[Records from a collection]
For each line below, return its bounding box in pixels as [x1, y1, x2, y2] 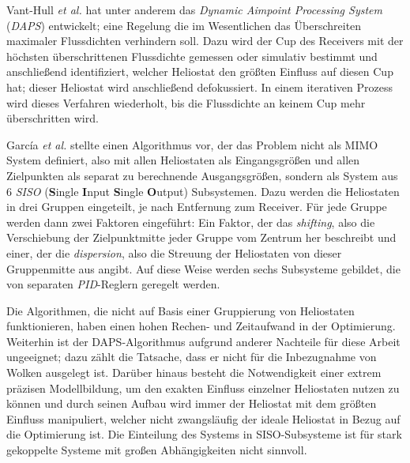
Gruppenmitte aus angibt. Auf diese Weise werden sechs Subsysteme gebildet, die [6, 260, 401, 277]
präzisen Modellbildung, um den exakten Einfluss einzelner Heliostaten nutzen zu [6, 379, 400, 396]
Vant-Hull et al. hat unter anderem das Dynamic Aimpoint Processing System [6, 2, 382, 17]
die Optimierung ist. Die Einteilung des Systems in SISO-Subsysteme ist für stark [6, 426, 402, 442]
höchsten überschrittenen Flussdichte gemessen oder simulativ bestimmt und [6, 47, 378, 64]
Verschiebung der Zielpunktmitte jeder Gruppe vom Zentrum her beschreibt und [6, 229, 397, 246]
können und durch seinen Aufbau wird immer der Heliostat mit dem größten [6, 395, 377, 412]
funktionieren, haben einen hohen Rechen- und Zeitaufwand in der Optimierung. [6, 318, 396, 334]
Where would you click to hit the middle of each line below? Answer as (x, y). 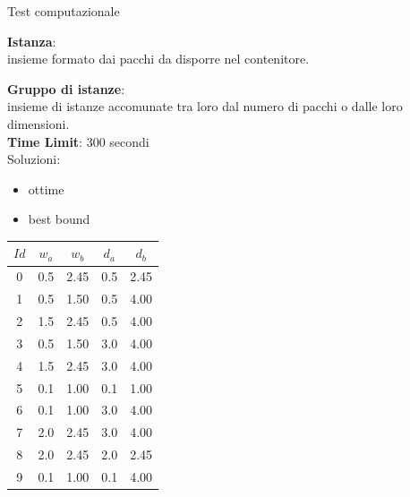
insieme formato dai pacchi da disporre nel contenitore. (158, 59)
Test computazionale (64, 11)
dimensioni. (38, 123)
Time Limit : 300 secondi (78, 141)
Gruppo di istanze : (66, 88)
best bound (59, 219)
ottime (46, 189)
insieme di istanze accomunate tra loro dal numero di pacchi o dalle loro (205, 106)
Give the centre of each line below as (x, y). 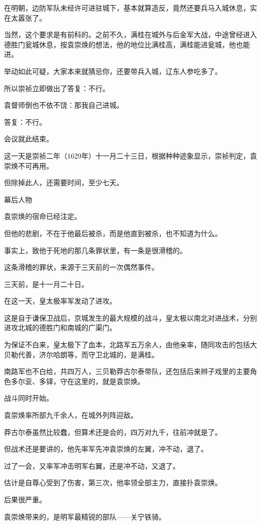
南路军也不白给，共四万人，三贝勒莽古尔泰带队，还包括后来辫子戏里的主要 (127, 371)
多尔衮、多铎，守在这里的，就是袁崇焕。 (78, 381)
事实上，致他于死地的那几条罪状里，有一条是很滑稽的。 (95, 250)
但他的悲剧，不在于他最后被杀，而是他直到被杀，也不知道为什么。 (113, 233)
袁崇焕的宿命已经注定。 (43, 216)
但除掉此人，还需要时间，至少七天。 (64, 182)
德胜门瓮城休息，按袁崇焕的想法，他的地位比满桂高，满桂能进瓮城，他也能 (127, 44)
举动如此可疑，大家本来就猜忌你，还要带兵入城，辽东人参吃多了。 (113, 71)
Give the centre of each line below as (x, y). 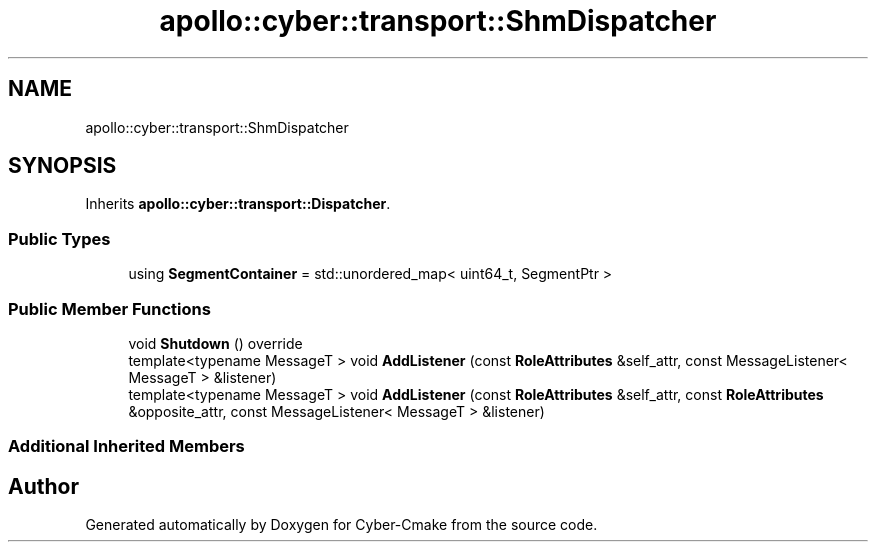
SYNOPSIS (62, 166)
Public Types (59, 238)
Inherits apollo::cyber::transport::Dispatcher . (238, 204)
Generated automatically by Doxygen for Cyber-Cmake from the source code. (341, 525)
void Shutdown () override (215, 343)
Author (43, 486)
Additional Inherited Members (126, 446)
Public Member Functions (109, 308)
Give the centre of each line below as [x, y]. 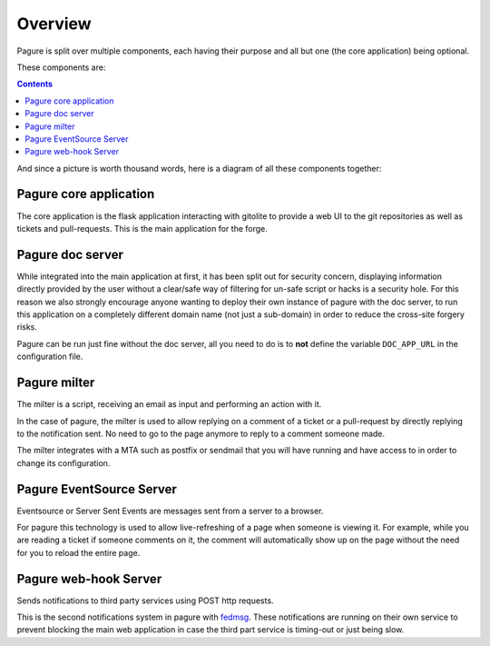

(Instructions to follow):
Could you reproduce exactly, and only, the lines from the start of the records through the line containing "Generated automatically by", leaving out the pictures?

(Output for this exercise):
For each line below, return its bounding box in pixels as [x1, y1, x2, y2] 
Gruppenmitte aus angibt. Auf diese Weise werden sechs Subsysteme gebildet, die [6, 260, 401, 277]
präzisen Modellbildung, um den exakten Einfluss einzelner Heliostaten nutzen zu [6, 379, 400, 396]
Vant-Hull et al. hat unter anderem das Dynamic Aimpoint Processing System [6, 2, 382, 17]
die Optimierung ist. Die Einteilung des Systems in SISO-Subsysteme ist für stark [6, 426, 402, 442]
höchsten überschrittenen Flussdichte gemessen oder simulativ bestimmt und [6, 47, 378, 64]
Verschiebung der Zielpunktmitte jeder Gruppe vom Zentrum her beschreibt und [6, 229, 397, 246]
können und durch seinen Aufbau wird immer der Heliostat mit dem größten [6, 395, 377, 412]
funktionieren, haben einen hohen Rechen- und Zeitaufwand in der Optimierung. [6, 318, 396, 334]
Where would you click to hit the middle of each line below? Answer as (x, y). 
insieme formato dai pacchi da disporre nel contenitore. (158, 59)
Test computazionale (64, 11)
dimensioni. (38, 123)
Time Limit : 300 secondi (78, 141)
Gruppo di istanze : (66, 88)
best bound (59, 219)
ottime (46, 189)
insieme di istanze accomunate tra loro dal numero di pacchi o dalle loro (205, 106)
Give the centre of each line below as (x, y). 
南路军也不白给，共四万人，三贝勒莽古尔泰带队，还包括后来辫子戏里的主要 (127, 371)
多尔衮、多铎，守在这里的，就是袁崇焕。 (78, 381)
事实上，致他于死地的那几条罪状里，有一条是很滑稽的。 (95, 250)
但他的悲剧，不在于他最后被杀，而是他直到被杀，也不知道为什么。 (113, 233)
袁崇焕的宿命已经注定。 (43, 216)
但除掉此人，还需要时间，至少七天。 (64, 182)
德胜门瓮城休息，按袁崇焕的想法，他的地位比满桂高，满桂能进瓮城，他也能 (127, 44)
举动如此可疑，大家本来就猜忌你，还要带兵入城，辽东人参吃多了。 (113, 71)
Give the centre of each line below as (x, y). 
SYNOPSIS (62, 166)
Public Types (59, 238)
Inherits apollo::cyber::transport::Dispatcher . (238, 204)
Generated automatically by Doxygen for Cyber-Cmake from the source code. (341, 525)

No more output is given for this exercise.